• Extracted material
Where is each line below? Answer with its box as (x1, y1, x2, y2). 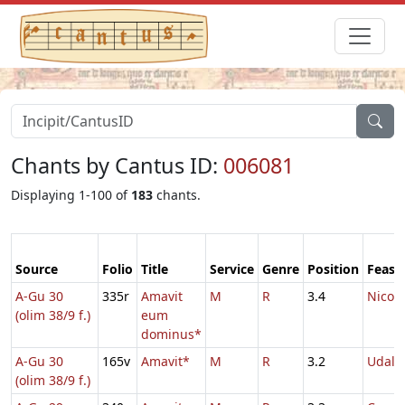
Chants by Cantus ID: (11, 150, 223, 180)
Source (15, 259, 58, 278)
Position (307, 259, 359, 278)
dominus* (141, 325, 202, 343)
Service (210, 259, 254, 278)
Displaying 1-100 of (11, 185, 131, 203)
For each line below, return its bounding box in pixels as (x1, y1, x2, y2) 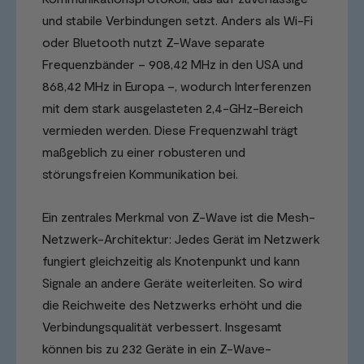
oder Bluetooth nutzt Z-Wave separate (42, 34, 265, 50)
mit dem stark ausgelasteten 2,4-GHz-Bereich (42, 100, 303, 116)
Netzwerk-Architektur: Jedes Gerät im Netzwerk (42, 231, 320, 247)
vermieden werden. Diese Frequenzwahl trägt (42, 122, 298, 138)
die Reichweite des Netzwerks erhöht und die (42, 297, 302, 313)
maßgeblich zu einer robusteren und (42, 144, 245, 160)
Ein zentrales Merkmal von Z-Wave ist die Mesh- (42, 209, 315, 225)
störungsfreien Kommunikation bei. (42, 166, 238, 182)
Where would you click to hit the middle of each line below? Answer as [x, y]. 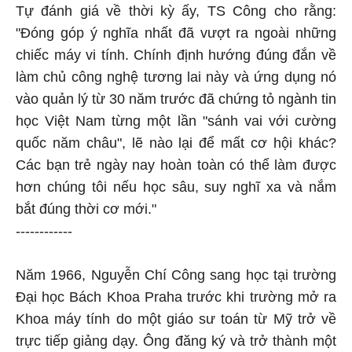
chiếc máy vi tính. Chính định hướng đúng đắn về [176, 55]
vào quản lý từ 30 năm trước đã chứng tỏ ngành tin [176, 99]
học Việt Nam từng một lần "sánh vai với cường [176, 121]
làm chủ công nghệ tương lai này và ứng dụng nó [176, 77]
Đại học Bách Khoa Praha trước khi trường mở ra [176, 297]
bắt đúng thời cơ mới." [86, 209]
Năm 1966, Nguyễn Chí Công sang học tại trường [176, 275]
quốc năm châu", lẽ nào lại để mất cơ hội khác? [176, 143]
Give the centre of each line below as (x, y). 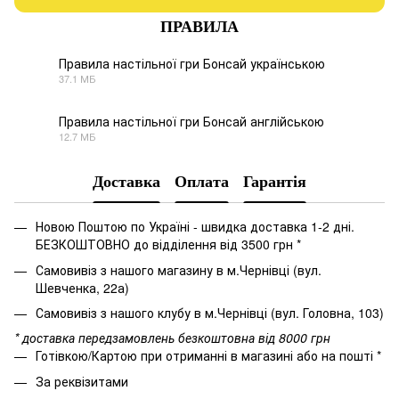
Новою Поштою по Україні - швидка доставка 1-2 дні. (195, 227)
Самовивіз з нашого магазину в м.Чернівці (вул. (179, 269)
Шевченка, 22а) (82, 287)
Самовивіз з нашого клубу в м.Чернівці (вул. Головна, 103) (210, 312)
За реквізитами (82, 381)
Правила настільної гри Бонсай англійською (191, 122)
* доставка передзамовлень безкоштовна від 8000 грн (172, 338)
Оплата (202, 181)
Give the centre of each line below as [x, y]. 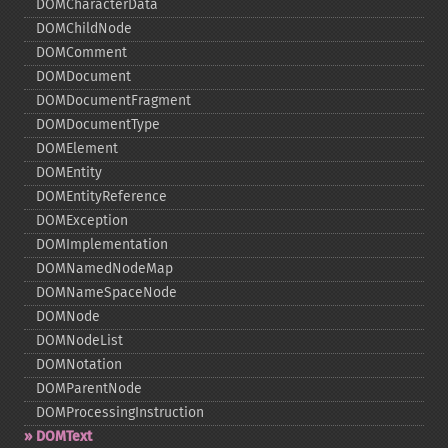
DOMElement [77, 148]
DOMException [82, 220]
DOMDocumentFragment [113, 100]
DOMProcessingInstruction [120, 412]
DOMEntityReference [101, 196]
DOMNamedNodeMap [104, 268]
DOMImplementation [102, 244]
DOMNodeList [79, 340]
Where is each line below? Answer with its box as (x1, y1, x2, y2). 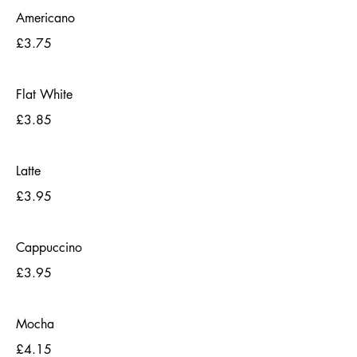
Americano (16, 10, 75, 26)
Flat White (16, 86, 73, 103)
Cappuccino (16, 239, 82, 256)
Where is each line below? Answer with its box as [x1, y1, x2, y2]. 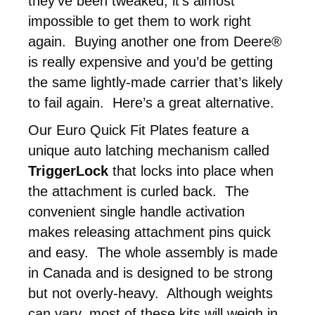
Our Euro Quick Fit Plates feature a [28, 122, 249, 139]
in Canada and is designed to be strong [28, 265, 273, 281]
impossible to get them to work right [28, 13, 251, 30]
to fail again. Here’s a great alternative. [28, 95, 274, 111]
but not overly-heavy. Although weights [28, 285, 273, 302]
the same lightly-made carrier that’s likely [28, 75, 283, 91]
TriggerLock [28, 163, 108, 179]
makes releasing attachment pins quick [28, 224, 271, 240]
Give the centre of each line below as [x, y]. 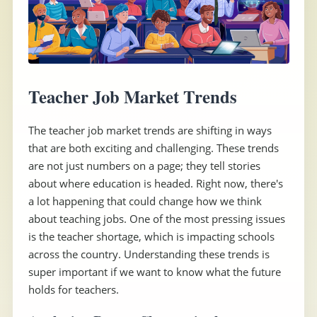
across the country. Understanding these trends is [149, 254]
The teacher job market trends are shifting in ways [150, 130]
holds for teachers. [73, 289]
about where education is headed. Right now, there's [155, 183]
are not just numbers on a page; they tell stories [144, 165]
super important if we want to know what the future [154, 271]
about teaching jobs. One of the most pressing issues [156, 218]
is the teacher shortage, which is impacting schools [151, 236]
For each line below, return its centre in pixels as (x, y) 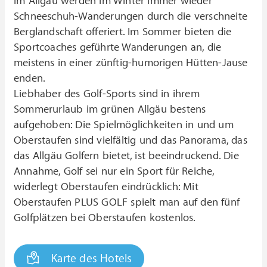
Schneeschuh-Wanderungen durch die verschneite (131, 16)
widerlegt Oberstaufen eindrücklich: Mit (106, 187)
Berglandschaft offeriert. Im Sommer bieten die (123, 32)
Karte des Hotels (92, 258)
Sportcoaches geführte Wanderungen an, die (118, 47)
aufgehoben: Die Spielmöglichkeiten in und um (124, 125)
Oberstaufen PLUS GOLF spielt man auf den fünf (127, 202)
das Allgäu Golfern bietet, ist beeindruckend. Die (126, 156)
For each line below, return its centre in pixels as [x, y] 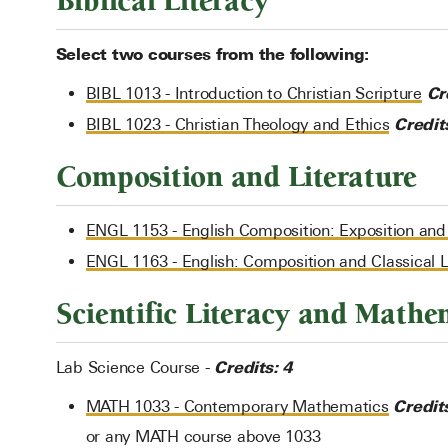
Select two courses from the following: [212, 54]
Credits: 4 [253, 367]
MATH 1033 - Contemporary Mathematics [237, 406]
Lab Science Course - [135, 367]
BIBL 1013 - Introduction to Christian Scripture [253, 93]
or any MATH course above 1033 [203, 436]
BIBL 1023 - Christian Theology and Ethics [237, 124]
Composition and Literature [236, 177]
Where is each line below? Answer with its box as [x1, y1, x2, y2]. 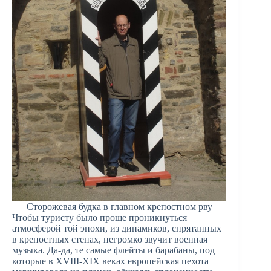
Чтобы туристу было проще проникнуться [12, 212, 187, 223]
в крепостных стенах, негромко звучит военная [12, 233, 207, 244]
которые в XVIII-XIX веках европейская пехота [12, 255, 209, 266]
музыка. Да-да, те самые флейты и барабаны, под [12, 244, 215, 255]
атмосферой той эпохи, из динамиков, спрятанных [12, 223, 221, 233]
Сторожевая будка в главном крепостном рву [26, 201, 212, 212]
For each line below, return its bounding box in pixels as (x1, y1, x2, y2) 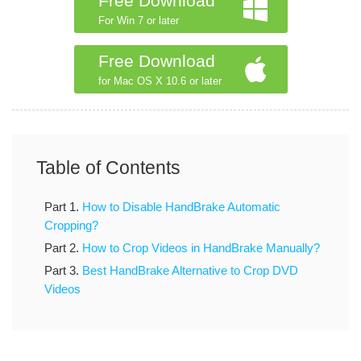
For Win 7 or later (98, 14, 179, 27)
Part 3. (44, 263, 82, 277)
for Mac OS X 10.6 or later (98, 74, 222, 87)
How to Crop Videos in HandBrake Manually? (82, 240, 320, 255)
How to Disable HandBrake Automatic (82, 199, 280, 214)
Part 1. (44, 199, 82, 214)
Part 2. (44, 240, 82, 255)
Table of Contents (36, 156, 180, 178)
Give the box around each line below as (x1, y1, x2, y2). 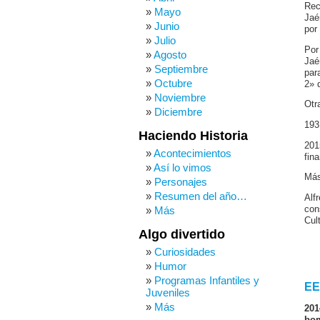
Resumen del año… (154, 190, 247, 202)
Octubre (154, 77, 192, 89)
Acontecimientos (154, 147, 231, 159)
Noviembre (154, 91, 206, 104)
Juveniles (146, 286, 190, 299)
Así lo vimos (154, 161, 211, 174)
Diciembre (154, 106, 202, 118)
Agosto (154, 49, 186, 61)
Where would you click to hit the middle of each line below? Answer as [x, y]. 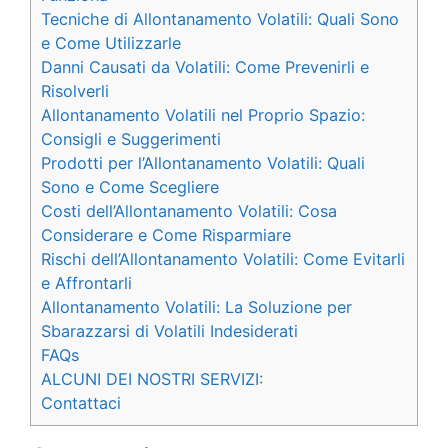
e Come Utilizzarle [111, 43]
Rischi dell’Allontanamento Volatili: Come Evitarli [223, 259]
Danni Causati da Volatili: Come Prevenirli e [205, 67]
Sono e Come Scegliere [130, 187]
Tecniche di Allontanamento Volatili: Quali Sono [220, 19]
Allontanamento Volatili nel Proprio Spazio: [203, 115]
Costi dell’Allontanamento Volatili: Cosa [189, 211]
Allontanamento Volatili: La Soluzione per [196, 307]
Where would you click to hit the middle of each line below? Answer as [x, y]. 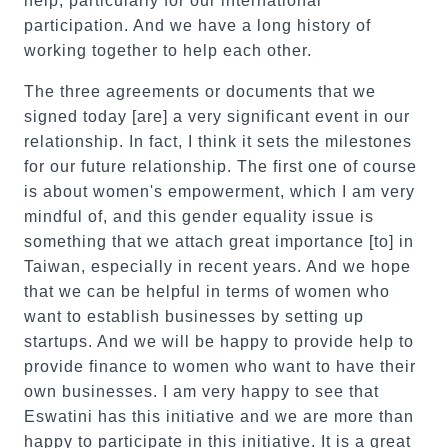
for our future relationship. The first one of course [220, 166]
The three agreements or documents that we [200, 91]
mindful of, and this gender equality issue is [199, 216]
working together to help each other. [168, 50]
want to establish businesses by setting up [194, 316]
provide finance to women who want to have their [220, 366]
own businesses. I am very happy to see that [201, 391]
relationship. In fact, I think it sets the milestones [218, 141]
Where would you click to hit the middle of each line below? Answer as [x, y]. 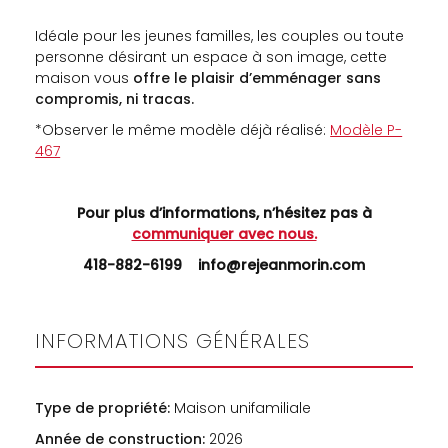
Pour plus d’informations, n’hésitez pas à [224, 213]
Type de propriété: [103, 408]
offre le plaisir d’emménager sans [257, 78]
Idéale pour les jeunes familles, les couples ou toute [220, 36]
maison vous [84, 78]
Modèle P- [366, 130]
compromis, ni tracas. [115, 99]
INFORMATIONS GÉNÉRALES [173, 341]
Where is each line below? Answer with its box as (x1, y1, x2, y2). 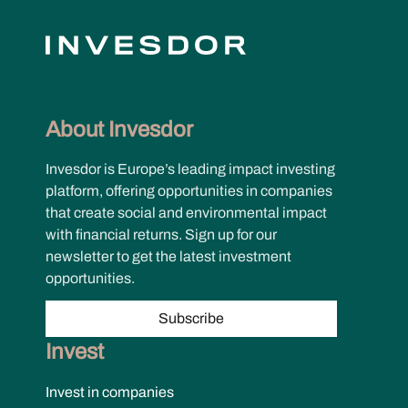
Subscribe (158, 310, 224, 326)
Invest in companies (46, 383, 174, 400)
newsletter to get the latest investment (46, 248, 291, 264)
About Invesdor (46, 117, 193, 141)
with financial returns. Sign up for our (46, 226, 277, 242)
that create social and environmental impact (46, 204, 327, 220)
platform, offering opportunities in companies (46, 182, 332, 199)
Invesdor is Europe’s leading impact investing (46, 160, 335, 177)
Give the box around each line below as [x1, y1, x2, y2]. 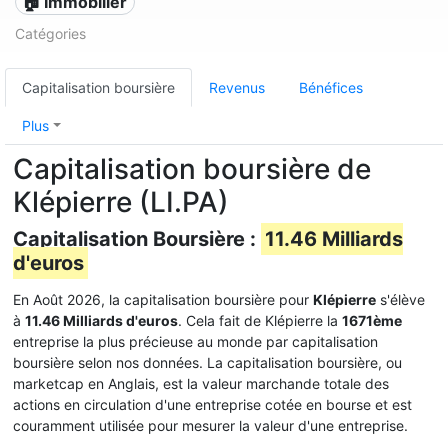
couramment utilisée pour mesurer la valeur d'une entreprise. [13, 417, 408, 434]
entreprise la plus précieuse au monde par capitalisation [13, 333, 378, 350]
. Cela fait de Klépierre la [178, 312, 342, 329]
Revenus [209, 79, 265, 96]
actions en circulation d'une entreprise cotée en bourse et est [13, 396, 412, 413]
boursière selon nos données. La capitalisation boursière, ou [13, 354, 402, 371]
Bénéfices [299, 79, 363, 96]
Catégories [15, 25, 86, 42]
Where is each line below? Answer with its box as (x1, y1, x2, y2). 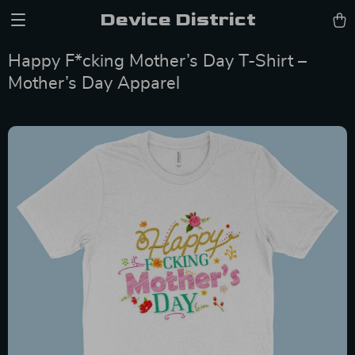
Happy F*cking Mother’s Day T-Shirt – (8, 52, 307, 70)
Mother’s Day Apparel (8, 74, 180, 92)
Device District (99, 8, 256, 31)
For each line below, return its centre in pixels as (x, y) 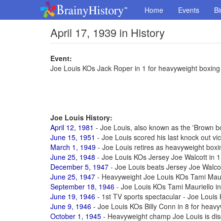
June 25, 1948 (73, 157)
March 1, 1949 (73, 147)
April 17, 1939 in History (108, 32)
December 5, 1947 (79, 167)
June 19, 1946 (73, 196)
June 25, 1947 (73, 177)
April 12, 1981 (72, 127)
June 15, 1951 (73, 137)
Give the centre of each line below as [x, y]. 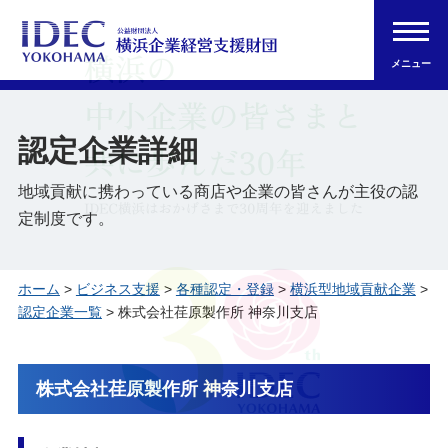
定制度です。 [65, 218]
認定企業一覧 [59, 312]
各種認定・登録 [224, 289]
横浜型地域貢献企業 [352, 289]
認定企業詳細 [107, 150]
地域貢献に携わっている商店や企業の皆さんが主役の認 [217, 191]
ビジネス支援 [117, 289]
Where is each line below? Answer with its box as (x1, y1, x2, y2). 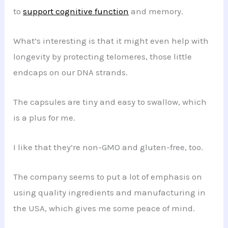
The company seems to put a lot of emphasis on (13, 172, 203, 182)
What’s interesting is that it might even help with (13, 35, 209, 46)
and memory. (129, 6, 184, 16)
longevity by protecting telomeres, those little (13, 51, 192, 62)
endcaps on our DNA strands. (13, 67, 128, 77)
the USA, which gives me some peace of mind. (13, 203, 195, 214)
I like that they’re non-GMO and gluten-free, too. (13, 142, 204, 153)
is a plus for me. (13, 112, 76, 123)
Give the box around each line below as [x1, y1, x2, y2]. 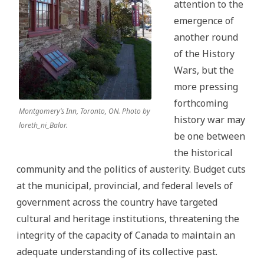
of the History [174, 47, 235, 60]
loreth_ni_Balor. [19, 120, 68, 130]
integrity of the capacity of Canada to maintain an [16, 229, 235, 242]
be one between [174, 130, 245, 143]
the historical [174, 146, 233, 159]
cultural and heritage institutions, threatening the [16, 212, 239, 225]
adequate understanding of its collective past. [16, 245, 217, 258]
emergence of [174, 14, 234, 27]
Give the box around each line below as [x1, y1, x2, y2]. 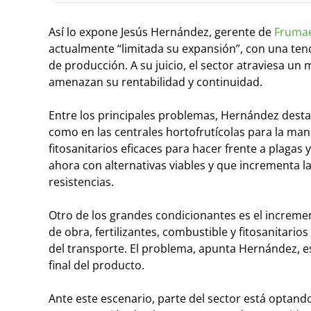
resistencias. [49, 174, 114, 190]
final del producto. [49, 257, 144, 273]
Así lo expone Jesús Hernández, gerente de [49, 24, 271, 40]
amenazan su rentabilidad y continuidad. [49, 74, 262, 90]
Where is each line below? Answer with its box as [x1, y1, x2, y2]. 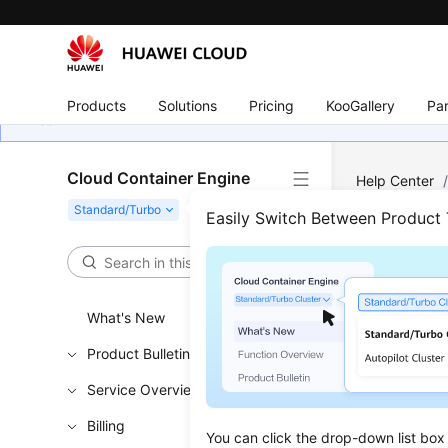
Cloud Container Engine [67, 168, 251, 188]
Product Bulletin [87, 345, 191, 362]
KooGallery [326, 96, 396, 114]
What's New [87, 309, 166, 326]
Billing [87, 417, 126, 434]
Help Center [356, 172, 435, 189]
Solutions [158, 96, 218, 114]
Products [67, 96, 127, 114]
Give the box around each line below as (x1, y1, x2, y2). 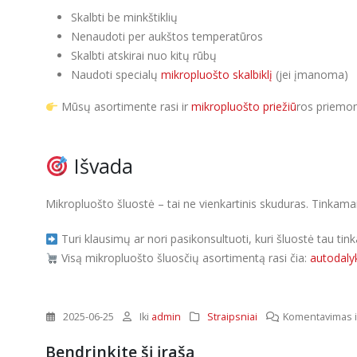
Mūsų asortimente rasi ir (57, 99, 191, 115)
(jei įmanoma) (273, 67, 348, 83)
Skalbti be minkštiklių (71, 10, 178, 25)
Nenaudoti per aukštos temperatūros (71, 29, 263, 45)
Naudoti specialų (71, 67, 161, 83)
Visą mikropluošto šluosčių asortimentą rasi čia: (57, 250, 310, 266)
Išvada (68, 152, 133, 180)
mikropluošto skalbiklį (161, 67, 273, 83)
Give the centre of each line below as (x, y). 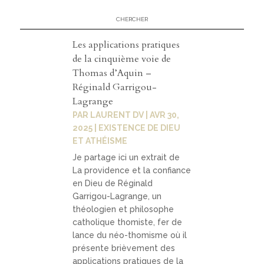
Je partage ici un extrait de (126, 158)
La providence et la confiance (132, 171)
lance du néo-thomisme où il (130, 235)
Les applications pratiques (126, 45)
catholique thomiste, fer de (128, 222)
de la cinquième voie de (122, 59)
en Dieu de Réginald (113, 184)
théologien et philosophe (123, 209)
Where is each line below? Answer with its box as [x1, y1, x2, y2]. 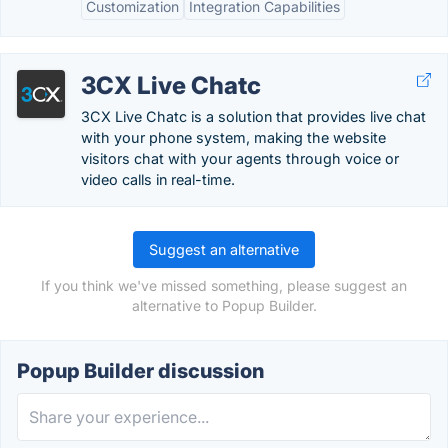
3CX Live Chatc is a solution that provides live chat [81, 108, 426, 125]
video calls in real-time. [81, 171, 235, 188]
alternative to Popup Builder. [131, 297, 317, 314]
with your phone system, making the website [81, 129, 386, 146]
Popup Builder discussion [17, 359, 264, 383]
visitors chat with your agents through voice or [81, 150, 399, 167]
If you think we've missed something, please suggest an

• Problem requirements
Write out word for word the lines of the listing above from the line with "認定企業一覧 [59, 312]" to the line with "and memory. (129, 6, 184, 16)", taking in both of those lines but no pictures.

• Result of this exercise
認定企業一覧 [59, 312]
各種認定・登録 [224, 289]
横浜型地域貢献企業 [352, 289]
認定企業詳細 [107, 150]
地域貢献に携わっている商店や企業の皆さんが主役の認 [217, 191]
ビジネス支援 [117, 289]
Where is each line below? Answer with its box as (x1, y1, x2, y2). 
The company seems to put a lot of emphasis on (13, 172, 203, 182)
What’s interesting is that it might even help with (13, 35, 209, 46)
and memory. (129, 6, 184, 16)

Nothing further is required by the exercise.